We couldn’t help but notice that the rest of the country was not exactly cooperating in “flattening the curve”. It didn’t take long to make the decision to remain in New York State. We live here and we felt safe with the covid policies that the state has put into place.

Now that Thanksgiving is upon us, and Christmas not far off, if you are traveling, I hope you will benefit from our experience.

If you’ve decided to stay home, these will hopefully help you the next time you venture out.

Vacationing on COVID-time is *different*.

First, have a plan, have a second plan, and be flexible in all things. We decided on a location we’d only visited for a couple hours last year – Niagara Falls, located in western New York. We would spend one week; it would be an adventure. Customarily, we would change hotels mid-week. We did not. This was a direct result of covid.

We did many things outside: Niagara Falls State Park and the Falls, Broderick Park at the Peace Bridge in Buffalo. Though I prefer indoor dining, we ate outside at restaurants, coffee shops, and ice cream shops. We also visited three monuments that we may not have seen if I wasn’t looking for outdoor things to do.

Masks. You need more than one mask. Ideally, you should have one cloth mask for each day or at least two: one to wear, one to wash (and hang to dry).

Hand Sanitizer. Though you’ll find more hand sanitizer than you can ever imagine everywhere, a travel bottle of hand sanitizer is a must.

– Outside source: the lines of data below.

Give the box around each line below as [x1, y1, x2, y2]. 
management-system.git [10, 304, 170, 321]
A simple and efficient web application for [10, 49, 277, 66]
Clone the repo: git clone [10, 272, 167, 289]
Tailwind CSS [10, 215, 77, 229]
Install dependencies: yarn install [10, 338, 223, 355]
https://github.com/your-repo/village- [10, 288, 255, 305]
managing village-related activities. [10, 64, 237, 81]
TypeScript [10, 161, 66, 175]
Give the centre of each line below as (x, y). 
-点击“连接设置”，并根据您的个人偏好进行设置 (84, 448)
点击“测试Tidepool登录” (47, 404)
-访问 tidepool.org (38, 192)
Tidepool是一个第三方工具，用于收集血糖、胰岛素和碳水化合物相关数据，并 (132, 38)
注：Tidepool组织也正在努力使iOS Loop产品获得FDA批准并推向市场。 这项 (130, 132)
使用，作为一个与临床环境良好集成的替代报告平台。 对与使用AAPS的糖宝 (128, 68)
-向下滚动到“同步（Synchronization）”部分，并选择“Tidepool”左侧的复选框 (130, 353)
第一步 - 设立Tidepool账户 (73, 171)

Hotels. I was very happy with our hotel. The prices did not seem to be any higher than a regular end of summer week. However, several amenities were not available or drastically changed. The pool and fitness center were closed, but vending machines and ice machines were available. I think they suspended the airport shuttle. We were required to wear masks in the public areas, hallways, elevators, and walking through the lobby. There were hand sanitizer stands next to every elevator on all the floors to use prior to pressing the elevator buttons.

The included free breakfast was a menu to choose items from, and then bring to your room, microwave, and eat there. It usually included a muffin, a fruit, water, milk, or juice, breakfast sandwich, yogurt, and other related items. There was no housekeeping unless you requested it. We did not. We chose to ask for necessary items at the front desk. These included new towels, shampoo, cups, toilet paper. They were extraordinarily nice and very accommodating. Considering the circumstances, I thought they did an excellent job.

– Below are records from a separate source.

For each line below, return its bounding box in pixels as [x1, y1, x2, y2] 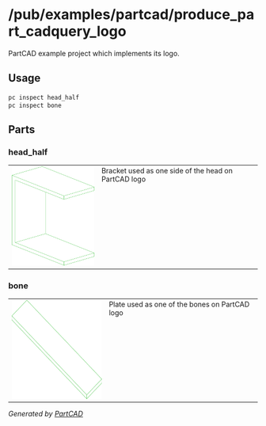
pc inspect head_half [8, 93, 80, 101]
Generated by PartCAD [8, 409, 83, 419]
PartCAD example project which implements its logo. [8, 48, 180, 58]
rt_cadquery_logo [8, 22, 127, 40]
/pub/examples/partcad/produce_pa [8, 6, 255, 24]
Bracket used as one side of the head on [101, 166, 234, 176]
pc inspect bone [8, 101, 62, 109]
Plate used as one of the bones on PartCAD [108, 299, 250, 309]
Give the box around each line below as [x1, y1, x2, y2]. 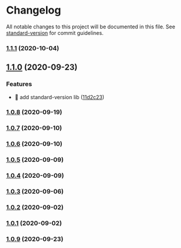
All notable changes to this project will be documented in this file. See [6, 23, 176, 30]
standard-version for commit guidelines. [6, 29, 104, 36]
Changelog [6, 4, 61, 17]
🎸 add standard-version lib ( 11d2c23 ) [14, 93, 105, 100]
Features [6, 80, 32, 89]

Attractions. Many places were closed. Those that were open had restrictions. Masks required, hand sanitizer stations, 25%-50% capacity, 6ft. distancing between groups. Some displays – where placing your face close was necessary in order to see the item – were temporarily out of order. At interactive displays, we were provided with a sanitized mini stylus to use instead of our fingers. We returned them for cleaning when we were finished with the tour.

Due to reduced capacity requirements, several locations issued timed tickets. This combined with lower capacities meant that every day about mid-afternoon tours were sold out for the day, so this required going early, getting your ticket for later in the day and then coming back. Some places preferred that you buy tickets online and show the attendant the ticket on your phone.
Many places used directional arrows on the floor directing so people weren’t intersecting with each other. Many places would not accept cash. The Niagara Falls (NF) State Park as well as the NF Visitor Center only accepted credit/debit cards.

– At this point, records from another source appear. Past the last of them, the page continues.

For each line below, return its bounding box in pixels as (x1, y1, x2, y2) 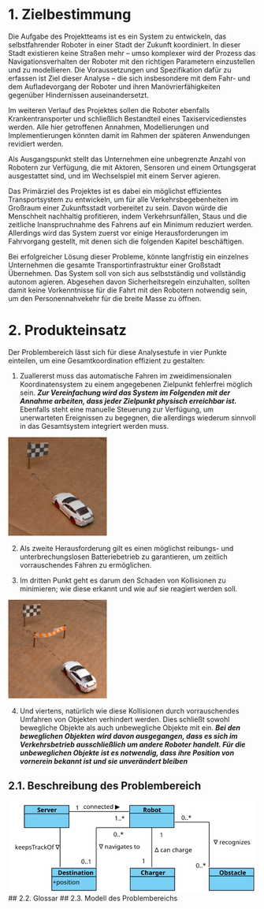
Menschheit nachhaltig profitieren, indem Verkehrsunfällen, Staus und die (8, 211, 247, 221)
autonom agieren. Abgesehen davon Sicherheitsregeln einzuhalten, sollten (8, 277, 251, 286)
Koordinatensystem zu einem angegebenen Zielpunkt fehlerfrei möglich (19, 379, 253, 389)
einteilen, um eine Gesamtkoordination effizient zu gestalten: (8, 356, 206, 365)
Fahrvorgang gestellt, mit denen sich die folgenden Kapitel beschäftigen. (8, 237, 244, 246)
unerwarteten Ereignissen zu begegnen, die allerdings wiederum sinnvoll (19, 412, 256, 423)
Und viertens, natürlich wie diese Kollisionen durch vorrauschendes (19, 706, 240, 715)
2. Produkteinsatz (8, 322, 128, 340)

Contact Tracing. Many hotels, attractions, and restaurants asked for our name and phone number for contact tracing.

Restaurants. We felt comfortable at each location we ate at. One place, the Hard Rock Cafe, took our temperature. Due to lower capacity, we were required to wait…outside. If we got up to use the restroom, masks needed to be worn. Some restaurants had no menus and a QR code on the table allowed for viewing the online menu on our phones.

Shopping. Only some places offered samples, like chocolate or ice cream. Fitting rooms were closed as were some public bathrooms. A few places did not take cash.

One of the good things that I noticed was that as crowded as it was, it wasn’t that crowded. There was room to stand and move around on the Maid of the Mist boat ride, which is typically wall-to-wall people.

Because the Underground Railroad Heritage Center limited two at a time in the small gift shop, I was able to have a somewhat lengthy and very educational conversation with the attendant while I waited my turn.

People were both wary and friendly at once. There may have been a glare when you got too close to someone but it turned into a smile and a laugh as we both said “oops, sorry.” It was a delicate dance.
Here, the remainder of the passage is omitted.